March 25, 2024  By Drainage Contractor

Farm Credit Canada has released its annual farmland values report for all of Canada’s provinces.

Besides British Columbia, farmland values have generally risen across Canada; in B.C., values fell an average of 3.1 percent year-over-year. That was driven largely by a 19.1 percent drop in dollars-per-acre in the southcoast region. However, this region still represents some of B.C.’s most high-value farmland, at an average of $112,000 per acre and ranging from just over $29,000 to just under $265,000. By contrast, Alberta saw modest gains (6.5 percent province-wide), but its farm values top out at $11,800 per acre in the south region.

The largest rise came from Saskatchewan, where farm values fore by more than 15 percent.
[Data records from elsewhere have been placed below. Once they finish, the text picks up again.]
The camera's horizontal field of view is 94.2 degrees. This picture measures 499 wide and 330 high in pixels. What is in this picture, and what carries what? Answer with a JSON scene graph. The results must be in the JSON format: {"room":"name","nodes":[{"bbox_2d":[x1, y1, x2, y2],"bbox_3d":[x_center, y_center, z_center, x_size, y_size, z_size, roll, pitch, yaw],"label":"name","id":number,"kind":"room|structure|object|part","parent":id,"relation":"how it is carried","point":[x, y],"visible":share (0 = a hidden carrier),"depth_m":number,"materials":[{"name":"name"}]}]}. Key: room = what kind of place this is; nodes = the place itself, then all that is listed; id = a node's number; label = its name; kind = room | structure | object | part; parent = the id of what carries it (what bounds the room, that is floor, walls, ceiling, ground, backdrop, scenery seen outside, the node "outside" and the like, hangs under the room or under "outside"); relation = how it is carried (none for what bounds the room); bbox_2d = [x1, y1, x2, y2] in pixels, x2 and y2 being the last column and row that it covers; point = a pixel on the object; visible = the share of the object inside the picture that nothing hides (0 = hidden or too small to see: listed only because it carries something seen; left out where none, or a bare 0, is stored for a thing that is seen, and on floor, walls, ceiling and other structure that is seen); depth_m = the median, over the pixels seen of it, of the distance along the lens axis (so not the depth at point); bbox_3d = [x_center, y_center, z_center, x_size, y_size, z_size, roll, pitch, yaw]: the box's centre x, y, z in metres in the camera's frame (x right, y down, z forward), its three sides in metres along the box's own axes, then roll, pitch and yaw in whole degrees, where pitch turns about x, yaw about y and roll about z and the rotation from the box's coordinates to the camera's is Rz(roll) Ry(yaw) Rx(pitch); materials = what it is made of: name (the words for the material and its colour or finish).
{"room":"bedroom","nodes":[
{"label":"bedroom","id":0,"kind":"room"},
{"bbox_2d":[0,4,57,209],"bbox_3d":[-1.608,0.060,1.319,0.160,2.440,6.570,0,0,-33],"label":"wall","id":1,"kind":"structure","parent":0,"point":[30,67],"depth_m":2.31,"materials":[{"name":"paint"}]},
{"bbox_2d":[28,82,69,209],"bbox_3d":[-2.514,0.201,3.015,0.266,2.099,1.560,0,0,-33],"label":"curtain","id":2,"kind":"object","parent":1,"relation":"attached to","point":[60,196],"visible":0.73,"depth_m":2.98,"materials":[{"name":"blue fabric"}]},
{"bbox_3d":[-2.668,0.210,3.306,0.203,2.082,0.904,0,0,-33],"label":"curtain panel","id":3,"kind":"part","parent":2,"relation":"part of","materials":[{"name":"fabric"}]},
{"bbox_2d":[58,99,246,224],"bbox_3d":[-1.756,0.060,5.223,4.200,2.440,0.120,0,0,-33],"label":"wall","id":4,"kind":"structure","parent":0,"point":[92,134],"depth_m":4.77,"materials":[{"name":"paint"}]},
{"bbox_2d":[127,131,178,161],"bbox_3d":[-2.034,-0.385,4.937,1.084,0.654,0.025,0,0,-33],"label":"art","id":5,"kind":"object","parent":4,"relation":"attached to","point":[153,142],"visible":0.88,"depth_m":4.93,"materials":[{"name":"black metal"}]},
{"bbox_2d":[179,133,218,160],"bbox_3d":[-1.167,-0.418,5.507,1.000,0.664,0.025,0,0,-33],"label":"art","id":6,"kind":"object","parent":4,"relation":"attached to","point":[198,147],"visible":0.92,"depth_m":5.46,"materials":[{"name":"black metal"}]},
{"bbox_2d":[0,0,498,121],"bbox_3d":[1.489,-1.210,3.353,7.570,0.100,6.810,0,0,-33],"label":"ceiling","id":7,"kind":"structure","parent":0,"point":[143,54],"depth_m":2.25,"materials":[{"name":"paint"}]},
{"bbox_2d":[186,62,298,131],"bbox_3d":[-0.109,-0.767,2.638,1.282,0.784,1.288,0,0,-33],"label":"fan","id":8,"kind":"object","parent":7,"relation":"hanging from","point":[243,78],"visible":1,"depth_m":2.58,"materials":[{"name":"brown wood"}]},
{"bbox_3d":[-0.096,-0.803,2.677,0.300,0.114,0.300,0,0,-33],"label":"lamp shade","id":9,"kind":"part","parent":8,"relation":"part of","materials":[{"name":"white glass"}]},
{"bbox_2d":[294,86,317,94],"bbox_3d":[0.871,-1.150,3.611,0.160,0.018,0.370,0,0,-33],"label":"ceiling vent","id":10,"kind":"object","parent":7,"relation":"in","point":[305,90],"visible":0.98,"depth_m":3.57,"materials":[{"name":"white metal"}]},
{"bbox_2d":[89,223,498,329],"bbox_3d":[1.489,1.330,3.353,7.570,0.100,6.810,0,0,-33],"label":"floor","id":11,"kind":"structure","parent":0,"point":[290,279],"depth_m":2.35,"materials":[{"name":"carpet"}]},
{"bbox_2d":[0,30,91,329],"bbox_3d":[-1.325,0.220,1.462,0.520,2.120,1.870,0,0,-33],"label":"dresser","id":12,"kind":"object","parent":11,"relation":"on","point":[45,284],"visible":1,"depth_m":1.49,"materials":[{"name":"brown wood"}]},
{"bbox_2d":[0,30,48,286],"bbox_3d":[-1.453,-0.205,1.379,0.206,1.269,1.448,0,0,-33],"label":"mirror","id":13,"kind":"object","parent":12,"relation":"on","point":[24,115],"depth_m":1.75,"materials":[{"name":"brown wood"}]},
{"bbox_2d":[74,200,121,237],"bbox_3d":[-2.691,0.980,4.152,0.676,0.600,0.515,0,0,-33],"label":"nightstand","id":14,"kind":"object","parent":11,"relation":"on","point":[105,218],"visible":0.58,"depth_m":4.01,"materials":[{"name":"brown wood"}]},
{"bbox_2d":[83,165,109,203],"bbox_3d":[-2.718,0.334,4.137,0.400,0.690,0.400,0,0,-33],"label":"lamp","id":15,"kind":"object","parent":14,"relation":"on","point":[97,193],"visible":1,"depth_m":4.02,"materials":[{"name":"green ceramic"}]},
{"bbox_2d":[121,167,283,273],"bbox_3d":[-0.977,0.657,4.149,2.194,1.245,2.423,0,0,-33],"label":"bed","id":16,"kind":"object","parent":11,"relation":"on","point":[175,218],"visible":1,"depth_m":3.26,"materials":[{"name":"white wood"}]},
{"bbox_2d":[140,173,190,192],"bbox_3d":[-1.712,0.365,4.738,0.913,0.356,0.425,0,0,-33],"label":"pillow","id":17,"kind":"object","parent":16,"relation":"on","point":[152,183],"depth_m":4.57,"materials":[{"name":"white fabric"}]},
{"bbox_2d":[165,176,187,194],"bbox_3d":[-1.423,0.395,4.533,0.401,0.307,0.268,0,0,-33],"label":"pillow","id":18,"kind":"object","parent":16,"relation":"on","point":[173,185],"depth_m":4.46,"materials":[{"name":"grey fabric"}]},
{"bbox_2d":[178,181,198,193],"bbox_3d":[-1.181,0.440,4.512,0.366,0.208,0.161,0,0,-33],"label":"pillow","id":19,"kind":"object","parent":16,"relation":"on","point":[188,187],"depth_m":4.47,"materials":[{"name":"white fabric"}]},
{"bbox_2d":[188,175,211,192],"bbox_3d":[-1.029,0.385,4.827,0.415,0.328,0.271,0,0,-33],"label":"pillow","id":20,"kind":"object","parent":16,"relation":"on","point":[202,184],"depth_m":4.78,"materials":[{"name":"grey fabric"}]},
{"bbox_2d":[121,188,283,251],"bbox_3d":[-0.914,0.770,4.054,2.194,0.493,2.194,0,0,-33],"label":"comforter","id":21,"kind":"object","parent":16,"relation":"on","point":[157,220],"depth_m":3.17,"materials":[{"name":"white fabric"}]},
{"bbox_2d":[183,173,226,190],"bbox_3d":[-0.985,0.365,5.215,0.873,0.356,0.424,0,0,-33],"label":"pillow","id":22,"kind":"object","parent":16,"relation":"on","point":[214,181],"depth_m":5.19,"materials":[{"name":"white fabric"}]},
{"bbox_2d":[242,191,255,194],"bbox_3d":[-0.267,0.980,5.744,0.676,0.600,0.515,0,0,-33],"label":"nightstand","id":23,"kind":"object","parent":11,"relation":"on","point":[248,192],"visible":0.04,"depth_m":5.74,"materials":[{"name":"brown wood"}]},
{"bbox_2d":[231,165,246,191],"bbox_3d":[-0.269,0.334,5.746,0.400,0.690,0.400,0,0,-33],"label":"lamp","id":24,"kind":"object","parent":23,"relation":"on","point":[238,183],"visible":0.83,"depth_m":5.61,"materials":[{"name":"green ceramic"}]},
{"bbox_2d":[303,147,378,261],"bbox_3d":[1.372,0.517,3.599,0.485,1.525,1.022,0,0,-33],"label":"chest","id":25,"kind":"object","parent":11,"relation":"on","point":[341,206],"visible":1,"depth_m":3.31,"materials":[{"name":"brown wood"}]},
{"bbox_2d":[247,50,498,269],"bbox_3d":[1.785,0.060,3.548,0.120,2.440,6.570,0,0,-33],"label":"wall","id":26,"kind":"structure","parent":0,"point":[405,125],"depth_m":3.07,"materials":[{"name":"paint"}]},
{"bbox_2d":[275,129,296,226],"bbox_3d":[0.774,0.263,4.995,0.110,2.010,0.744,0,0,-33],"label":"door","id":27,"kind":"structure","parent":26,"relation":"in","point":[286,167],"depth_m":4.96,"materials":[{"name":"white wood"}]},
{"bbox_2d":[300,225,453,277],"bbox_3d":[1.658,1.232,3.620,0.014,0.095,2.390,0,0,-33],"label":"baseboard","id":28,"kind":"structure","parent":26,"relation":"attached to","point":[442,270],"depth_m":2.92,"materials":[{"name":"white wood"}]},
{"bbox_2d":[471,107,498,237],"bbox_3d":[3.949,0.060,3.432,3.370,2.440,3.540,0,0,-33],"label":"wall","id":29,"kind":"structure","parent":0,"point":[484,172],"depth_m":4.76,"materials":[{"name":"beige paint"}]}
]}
All Saskatchewans’ regions rose, with the east central and northeastern regions’ values rising by around 20 percent each. The northeastern region is the most valuable farm region in Saskatchewan, at an average of $3,600 per acre, and topping out at $5,100.
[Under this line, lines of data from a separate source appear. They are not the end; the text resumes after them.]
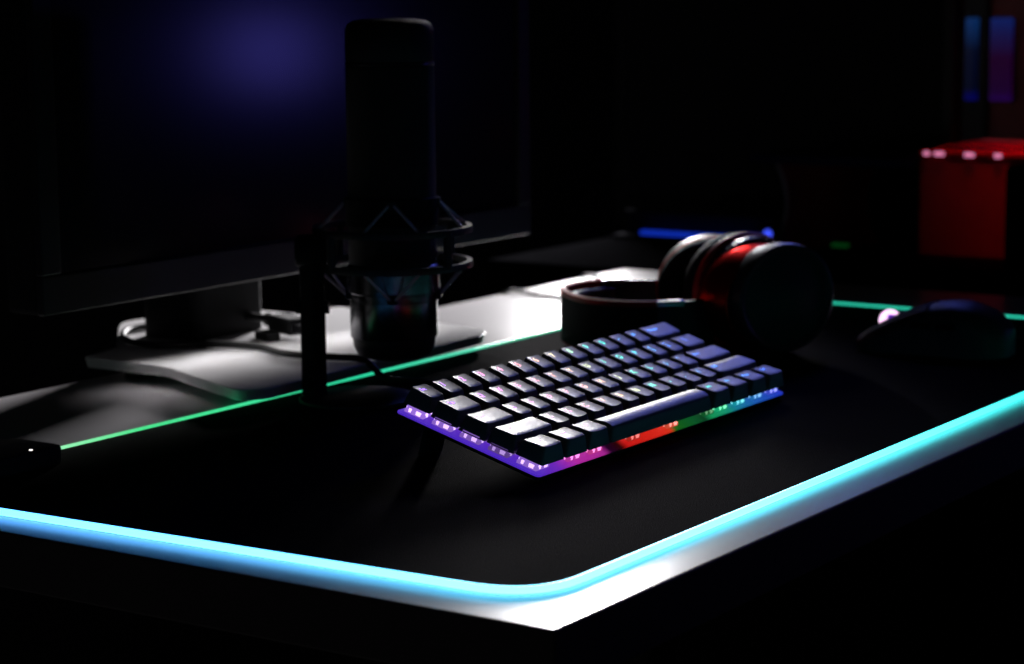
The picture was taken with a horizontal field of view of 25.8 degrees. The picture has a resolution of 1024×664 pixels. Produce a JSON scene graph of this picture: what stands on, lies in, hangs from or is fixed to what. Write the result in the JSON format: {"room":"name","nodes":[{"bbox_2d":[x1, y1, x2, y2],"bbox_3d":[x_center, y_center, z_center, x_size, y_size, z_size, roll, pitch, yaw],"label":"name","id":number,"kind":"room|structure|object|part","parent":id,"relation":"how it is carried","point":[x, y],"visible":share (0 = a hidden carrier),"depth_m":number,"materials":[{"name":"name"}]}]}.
{"room":"gaming room","nodes":[
{"label":"gaming room","id":0,"kind":"room"},
{"bbox_2d":[0,0,623,663],"bbox_3d":[-1.088,-0.650,2.204,0.100,2.640,6.200,5,10,33],"label":"wall","id":1,"kind":"structure","parent":0,"point":[571,41],"depth_m":3.35,"materials":[{"name":"black paint"}]},
{"bbox_2d":[276,479,1023,663],"bbox_3d":[0.669,0.840,1.249,4.300,0.050,6.200,5,10,33],"label":"floor","id":2,"kind":"structure","parent":0,"point":[868,604],"depth_m":3.63,"materials":[{"name":"black"}]},
{"bbox_2d":[0,269,1023,663],"bbox_3d":[0.065,0.397,1.571,0.599,0.740,1.052,5,10,33],"label":"desk","id":3,"kind":"object","parent":2,"relation":"on","point":[634,612],"visible":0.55,"depth_m":1.06,"materials":[{"name":"white laminate"}]},
{"bbox_2d":[0,0,530,399],"bbox_3d":[-0.175,-0.177,1.596,0.281,0.392,0.542,5,10,33],"label":"monitor","id":4,"kind":"object","parent":3,"relation":"on","point":[173,156],"visible":0.85,"depth_m":1.49,"materials":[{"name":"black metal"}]},
{"bbox_3d":[-0.159,-0.208,1.580,0.045,0.326,0.542,5,10,33],"label":"panel","id":5,"kind":"part","parent":4,"relation":"part of","materials":[{"name":"black plastic"}]},
{"bbox_2d":[255,312,300,341],"bbox_3d":[-0.166,-0.003,1.601,0.031,0.016,0.061,-6,10,-34],"label":"adapter","id":6,"kind":"object","parent":4,"relation":"on","point":[283,323],"visible":0.8,"depth_m":1.59,"materials":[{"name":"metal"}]},
{"bbox_2d":[244,312,266,321],"bbox_3d":[-0.183,-0.010,1.628,0.028,0.008,0.007,5,10,33],"label":"cable","id":7,"kind":"object","parent":6,"relation":"attached to","point":[248,315],"visible":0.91,"depth_m":1.63,"materials":[{"name":"black rubber"}]},
{"bbox_3d":[-0.170,0.009,1.601,0.277,0.007,0.316,-8,12,-42],"label":"foot plate","id":8,"kind":"part","parent":4,"relation":"part of","materials":[{"name":"silver metal"}]},
{"bbox_2d":[0,302,1023,593],"bbox_3d":[0.083,0.036,1.433,0.416,0.014,0.899,5,10,33],"label":"desk mat","id":9,"kind":"object","parent":3,"relation":"on","point":[282,478],"visible":0.72,"depth_m":1.21,"materials":[{"name":"black fabric"}]},
{"bbox_2d":[119,323,440,385],"bbox_3d":[-0.176,0.018,1.539,0.296,0.018,0.069,7,11,40],"label":"power cable","id":10,"kind":"object","parent":9,"relation":"on","point":[138,327],"visible":0.88,"depth_m":1.55,"materials":[{"name":"black rubber"}]},
{"bbox_2d":[294,18,472,409],"bbox_3d":[-0.083,-0.079,1.427,0.104,0.241,0.124,5,10,33],"label":"microphone","id":11,"kind":"object","parent":9,"relation":"on","point":[392,204],"visible":0.97,"depth_m":1.41,"materials":[{"name":"black plastic"}]},
{"bbox_3d":[-0.127,-0.052,1.417,0.020,0.021,0.021,-1,9,0],"label":"clamp knob","id":12,"kind":"part","parent":11,"relation":"part of","materials":[{"name":"black plastic"}]},
{"bbox_3d":[-0.116,-0.074,1.428,0.007,0.017,0.022,5,10,33],"label":"elastic cord","id":13,"kind":"part","parent":11,"relation":"part of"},
{"bbox_3d":[-0.115,-0.032,1.434,0.007,0.020,0.022,5,10,33],"label":"elastic cord","id":14,"kind":"part","parent":11,"relation":"part of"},
{"bbox_3d":[-0.115,-0.035,1.453,0.002,0.019,0.023,-9,12,-42],"label":"elastic cord","id":15,"kind":"part","parent":11,"relation":"part of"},
{"bbox_3d":[-0.085,-0.070,1.398,0.002,0.017,0.023,7,12,42],"label":"elastic cord","id":16,"kind":"part","parent":11,"relation":"part of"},
{"bbox_3d":[-0.085,-0.028,1.404,0.002,0.019,0.023,7,12,42],"label":"elastic cord","id":17,"kind":"part","parent":11,"relation":"part of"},
{"bbox_3d":[-0.066,-0.070,1.399,0.023,0.017,0.002,8,12,43],"label":"elastic cord","id":18,"kind":"part","parent":11,"relation":"part of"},
{"bbox_3d":[-0.066,-0.028,1.405,0.023,0.019,0.002,8,12,43],"label":"elastic cord","id":19,"kind":"part","parent":11,"relation":"part of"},
{"bbox_3d":[-0.039,-0.032,1.431,0.022,0.020,0.007,5,10,33],"label":"elastic cord","id":20,"kind":"part","parent":11,"relation":"part of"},
{"bbox_3d":[-0.039,-0.075,1.425,0.002,0.017,0.023,-9,12,-42],"label":"elastic cord","id":21,"kind":"part","parent":11,"relation":"part of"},
{"bbox_3d":[-0.038,-0.077,1.444,0.023,0.017,0.002,-8,12,-42],"label":"elastic cord","id":22,"kind":"part","parent":11,"relation":"part of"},
{"bbox_2d":[397,322,783,480],"bbox_3d":[0.053,0.036,1.322,0.098,0.044,0.288,5,10,33],"label":"keyboard","id":23,"kind":"object","parent":9,"relation":"on","point":[551,414],"visible":1,"depth_m":1.28,"materials":[{"name":"black plastic"}]},
{"bbox_2d":[404,405,431,419],"bbox_3d":[-0.050,0.043,1.227,0.013,0.007,0.013,5,10,33],"label":"switch","id":24,"kind":"object","parent":23,"relation":"attached to","point":[412,412],"depth_m":1.22,"materials":[{"name":"purple plastic"}]},
{"bbox_2d":[432,417,458,431],"bbox_3d":[-0.035,0.049,1.218,0.013,0.007,0.013,5,10,33],"label":"switch","id":25,"kind":"object","parent":23,"relation":"attached to","point":[439,424],"depth_m":1.21,"materials":[{"name":"purple plastic"}]},
{"bbox_2d":[459,430,485,444],"bbox_3d":[-0.019,0.056,1.209,0.013,0.007,0.013,5,10,33],"label":"switch","id":26,"kind":"object","parent":23,"relation":"attached to","point":[466,437],"depth_m":1.20,"materials":[{"name":"purple plastic"}]},
{"bbox_2d":[488,443,513,457],"bbox_3d":[-0.004,0.062,1.200,0.013,0.007,0.013,5,10,33],"label":"switch","id":27,"kind":"object","parent":23,"relation":"attached to","point":[495,450],"depth_m":1.19,"materials":[{"name":"purple plastic"}]},
{"bbox_2d":[516,456,548,470],"bbox_3d":[0.011,0.069,1.190,0.013,0.007,0.013,5,10,33],"label":"switch","id":28,"kind":"object","parent":23,"relation":"attached to","point":[523,463],"depth_m":1.18,"materials":[{"name":"grey"}]},
{"bbox_2d":[564,454,580,461],"bbox_3d":[0.029,0.066,1.214,0.013,0.007,0.013,5,10,33],"label":"switch","id":29,"kind":"object","parent":23,"relation":"attached to","point":[567,457],"depth_m":1.21,"materials":[{"name":"grey"}]},
{"bbox_2d":[586,447,601,454],"bbox_3d":[0.041,0.062,1.233,0.013,0.007,0.013,5,10,33],"label":"switch","id":30,"kind":"object","parent":23,"relation":"attached to","point":[589,450],"depth_m":1.23,"materials":[{"name":"grey"}]},
{"bbox_2d":[625,434,640,441],"bbox_3d":[0.065,0.057,1.268,0.013,0.007,0.013,5,10,33],"label":"switch","id":31,"kind":"object","parent":23,"relation":"attached to","point":[628,437],"depth_m":1.26,"materials":[{"name":"grey"}]},
{"bbox_2d":[663,421,677,428],"bbox_3d":[0.089,0.051,1.304,0.013,0.007,0.013,5,10,33],"label":"switch","id":32,"kind":"object","parent":23,"relation":"attached to","point":[666,424],"depth_m":1.30,"materials":[{"name":"grey"}]},
{"bbox_2d":[700,408,713,416],"bbox_3d":[0.113,0.046,1.340,0.013,0.007,0.013,5,10,33],"label":"switch","id":33,"kind":"object","parent":23,"relation":"attached to","point":[704,412],"depth_m":1.33,"materials":[{"name":"grey"}]},
{"bbox_2d":[713,405,726,411],"bbox_3d":[0.122,0.043,1.354,0.013,0.007,0.013,5,10,33],"label":"switch","id":34,"kind":"object","parent":23,"relation":"attached to","point":[716,408],"depth_m":1.35,"materials":[{"name":"grey"}]},
{"bbox_2d":[731,399,744,405],"bbox_3d":[0.135,0.040,1.373,0.013,0.007,0.013,5,10,33],"label":"switch","id":35,"kind":"object","parent":23,"relation":"attached to","point":[734,402],"depth_m":1.37,"materials":[{"name":"grey"}]},
{"bbox_2d":[748,393,761,399],"bbox_3d":[0.147,0.037,1.392,0.013,0.007,0.013,5,10,33],"label":"switch","id":36,"kind":"object","parent":23,"relation":"attached to","point":[751,396],"depth_m":1.39,"materials":[{"name":"grey"}]},
{"bbox_2d":[764,388,777,394],"bbox_3d":[0.159,0.035,1.410,0.013,0.007,0.013,5,10,33],"label":"switch","id":37,"kind":"object","parent":23,"relation":"attached to","point":[767,391],"depth_m":1.40,"materials":[{"name":"grey"}]},
{"bbox_2d":[559,231,833,351],"bbox_3d":[0.124,-0.032,1.626,0.178,0.085,0.178,-3,9,-16],"label":"headset","id":38,"kind":"object","parent":9,"relation":"on","point":[742,289],"visible":0.93,"depth_m":1.57,"materials":[{"name":"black plastic"}]},
{"bbox_3d":[0.088,-0.021,1.680,0.047,0.038,0.010,-1,9,-6],"label":"yoke arm","id":39,"kind":"part","parent":38,"relation":"part of","materials":[{"name":"black plastic"}]},
{"bbox_3d":[0.122,-0.003,1.566,0.047,0.038,0.010,-5,10,-26],"label":"yoke arm","id":40,"kind":"part","parent":38,"relation":"part of","materials":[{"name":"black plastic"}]},
{"bbox_2d":[658,238,713,299],"bbox_3d":[0.150,-0.033,1.655,0.085,0.074,0.026,0,9,2],"label":"cushion","id":41,"kind":"object","parent":38,"relation":"on","point":[671,275],"depth_m":1.65,"materials":[{"name":"black leather"}]},
{"bbox_2d":[663,234,719,262],"bbox_3d":[0.152,-0.039,1.701,0.078,0.069,0.029,0,9,2],"label":"ear cup","id":42,"kind":"object","parent":38,"relation":"on","point":[677,248],"depth_m":1.66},
{"bbox_2d":[683,231,744,343],"bbox_3d":[0.164,-0.031,1.615,0.090,0.084,0.026,-6,10,-30],"label":"cushion","id":43,"kind":"object","parent":38,"relation":"on","point":[706,257],"depth_m":1.59,"materials":[{"name":"leather"}]},
{"bbox_2d":[728,242,833,351],"bbox_3d":[0.187,-0.025,1.576,0.083,0.077,0.029,-6,10,-30],"label":"ear cup","id":44,"kind":"object","parent":38,"relation":"on","point":[780,294],"depth_m":1.56,"materials":[{"name":"black plastic"}]},
{"bbox_2d":[856,299,1015,359],"bbox_3d":[0.304,-0.005,1.594,0.109,0.037,0.057,4,10,27],"label":"mouse","id":45,"kind":"object","parent":9,"relation":"on","point":[955,328],"visible":1,"depth_m":1.57,"materials":[{"name":"grey plastic"}]},
{"bbox_2d":[498,289,559,299],"bbox_3d":[0.036,-0.023,1.894,0.022,0.016,0.148,-8,11,-39],"label":"cable","id":46,"kind":"object","parent":3,"relation":"on","point":[505,291],"visible":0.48,"depth_m":1.93,"materials":[{"name":"white rubber"}]},
{"bbox_2d":[579,273,603,278],"bbox_3d":[0.082,-0.039,1.996,0.017,0.016,0.138,-3,9,-14],"label":"cable","id":47,"kind":"object","parent":3,"relation":"on","point":[584,274],"visible":0.31,"depth_m":2.04,"materials":[{"name":"white plastic"}]},
{"bbox_3d":[0.130,0.335,2.071,0.044,0.712,0.044,5,10,33],"label":"leg","id":48,"kind":"part","parent":3,"relation":"part of","materials":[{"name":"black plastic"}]},
{"bbox_2d":[487,225,1023,663],"bbox_3d":[0.794,0.249,2.424,1.178,0.762,1.178,5,10,33],"label":"side table","id":49,"kind":"object","parent":2,"relation":"on","point":[894,263],"depth_m":2.23,"materials":[{"name":"black wood"}]},
{"bbox_2d":[613,209,779,241],"bbox_3d":[0.193,-0.111,2.359,0.180,0.028,0.040,5,10,33],"label":"light bar","id":50,"kind":"object","parent":49,"relation":"on","point":[659,225],"visible":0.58,"depth_m":2.37,"materials":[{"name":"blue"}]},
{"bbox_3d":[0.260,-0.097,2.279,0.024,0.024,0.025,5,10,33],"label":"power button","id":51,"kind":"part","parent":49,"relation":"part of","materials":[{"name":"blue plastic"}]},
{"bbox_2d":[763,230,771,236],"bbox_3d":[0.259,-0.100,2.267,0.009,0.009,0.002,0,9,1],"label":"light","id":52,"kind":"object","parent":49,"relation":"on","point":[767,232],"depth_m":2.27,"materials":[{"name":"blue plastic"}]},
{"bbox_2d":[749,148,921,251],"bbox_3d":[0.343,-0.134,2.278,0.180,0.096,0.106,5,10,33],"label":"display stand","id":53,"kind":"object","parent":49,"relation":"on","point":[827,190],"visible":0.94,"depth_m":2.25,"materials":[{"name":"black paint"}]},
{"bbox_2d":[831,243,848,247],"bbox_3d":[0.329,-0.087,2.236,0.018,0.004,0.006,5,10,33],"label":"light","id":54,"kind":"object","parent":53,"relation":"on","point":[833,245],"depth_m":2.23,"materials":[{"name":"green"}]},
{"bbox_3d":[0.629,0.165,3.180,0.050,0.705,0.050,5,10,33],"label":"leg","id":55,"kind":"part","parent":49,"relation":"part of","materials":[{"name":"black wood"}]},
{"bbox_2d":[917,139,1023,261],"bbox_3d":[0.573,-0.126,2.176,0.314,0.106,0.178,5,10,33],"label":"box","id":56,"kind":"object","parent":49,"relation":"on","point":[962,186],"visible":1,"depth_m":2.17,"materials":[{"name":"paint"}]},
{"bbox_2d":[934,152,943,155],"bbox_3d":[0.415,-0.173,2.169,0.010,0.004,0.002,5,10,33],"label":"light","id":57,"kind":"object","parent":56,"relation":"attached to","point":[935,153],"depth_m":2.17,"materials":[{"name":"pink plastic"}]},
{"bbox_2d":[964,153,973,156],"bbox_3d":[0.440,-0.171,2.151,0.010,0.004,0.002,5,10,33],"label":"light","id":58,"kind":"object","parent":56,"relation":"attached to","point":[965,154],"depth_m":2.15,"materials":[{"name":"pink plastic"}]},
{"bbox_3d":[0.573,-0.174,2.170,0.314,0.008,0.176,5,10,33],"label":"lid","id":59,"kind":"part","parent":56,"relation":"part of","materials":[{"name":"red paint"}]},
{"bbox_2d":[962,0,1023,142],"bbox_3d":[0.694,-0.347,2.451,0.510,0.460,0.370,5,10,33],"label":"computer tower","id":60,"kind":"object","parent":49,"relation":"on","point":[993,80],"visible":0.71,"depth_m":2.36,"materials":[{"name":"black"}]},
{"bbox_2d":[964,18,978,99],"bbox_3d":[0.490,-0.291,2.380,0.013,0.087,0.012,5,10,33],"label":"light","id":61,"kind":"object","parent":60,"relation":"attached to","point":[971,33],"depth_m":2.37,"materials":[{"name":"blue plastic"}]},
{"bbox_3d":[0.502,-0.330,2.366,0.011,0.455,0.012,5,10,33],"label":"corner post","id":62,"kind":"part","parent":60,"relation":"part of","materials":[{"name":"metal"}]},
{"bbox_3d":[0.657,-0.320,2.265,0.361,0.438,0.008,5,10,33],"label":"panel","id":63,"kind":"part","parent":60,"relation":"part of","materials":[{"name":"glass"}]},
{"bbox_2d":[1001,468,1023,481],"bbox_3d":[2.396,-0.882,3.521,4.200,2.640,0.100,5,10,33],"label":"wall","id":64,"kind":"structure","parent":0,"point":[1018,475],"depth_m":4.57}
]}
Saskatchewan, Manitoba, Ontario and Quebec all boasted increases in the two-digit percentages. Ontario’s northern region, famous for long winters and tough-to-drain, clay soils, saw a rise in value of 8.9 percent, at an average of $4,800 per acre and topping out at $9,500 per acre. However, the southern part of the province is generally far more lucrative, with the southwest region boasting the highest per-acre value in the province, topping out at $41,700 and an average of $32,700.